What is being asked ->
Exclude the pictures, then copy word for word the lines running from the beginning of the records through the line with "help to them".

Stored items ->

+===+

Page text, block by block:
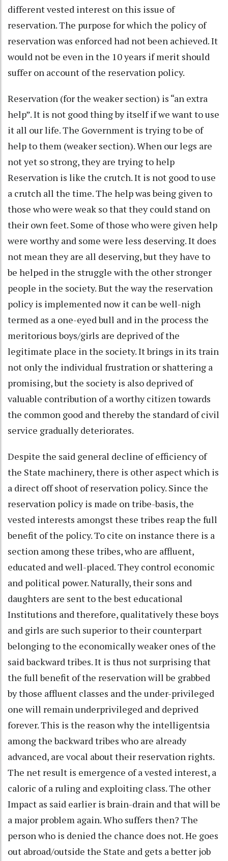
different vested interest on this issue of
reservation. The purpose for which the policy of
reservation was enforced had not been achieved. It
would not be even in the 10 years if merit should
suffer on account of the reservation policy.
Reservation (for the weaker section) is “an extra
help”. It is not good thing by itself if we want to use
it all our life. The Government is trying to be of
help to them (weaker section). When our legs are
not yet so strong, they are trying to help
Reservation is like the crutch. It is not good to use
a crutch all the time. The help was being given to
those who were weak so that they could stand on
their own feet. Some of those who were given help
were worthy and some were less deserving. It does
not mean they are all deserving, but they have to
be helped in the struggle with the other stronger
people in the society. But the way the reservation
policy is implemented now it can be well-nigh
termed as a one-eyed bull and in the process the
meritorious boys/girls are deprived of the
legitimate place in the society. It brings in its train
not only the individual frustration or shattering a
promising, but the society is also deprived of
valuable contribution of a worthy citizen towards
the common good and thereby the standard of civil
service gradually deteriorates.
Despite the said general decline of efficiency of
the State machinery, there is other aspect which is
a direct off shoot of reservation policy. Since the
reservation policy is made on tribe-basis, the
vested interests amongst these tribes reap the full
benefit of the policy. To cite on instance there is a
section among these tribes, who are affluent,
educated and well-placed. They control economic
and political power. Naturally, their sons and
daughters are sent to the best educational
Institutions and therefore, qualitatively these boys
and girls are such superior to their counterpart
belonging to the economically weaker ones of the
said backward tribes. It is thus not surprising that
the full benefit of the reservation will be grabbed
by those affluent classes and the under-privileged
one will remain underprivileged and deprived
forever. This is the reason why the intelligentsia
among the backward tribes who are already
advanced, are vocal about their reservation rights.
The net result is emergence of a vested interest, a
caloric of a ruling and exploiting class. The other
Impact as said earlier is brain-drain and that will be
a major problem again. Who suffers then? The
person who is denied the chance does not. He goes
out abroad/outside the State and gets a better job

+===+

Response to this exercise ->
Page text, block by block:
different vested interest on this issue of
reservation. The purpose for which the policy of
reservation was enforced had not been achieved. It
would not be even in the 10 years if merit should
suffer on account of the reservation policy.
Reservation (for the weaker section) is “an extra
help”. It is not good thing by itself if we want to use
it all our life. The Government is trying to be of
help to them (weaker section). When our legs are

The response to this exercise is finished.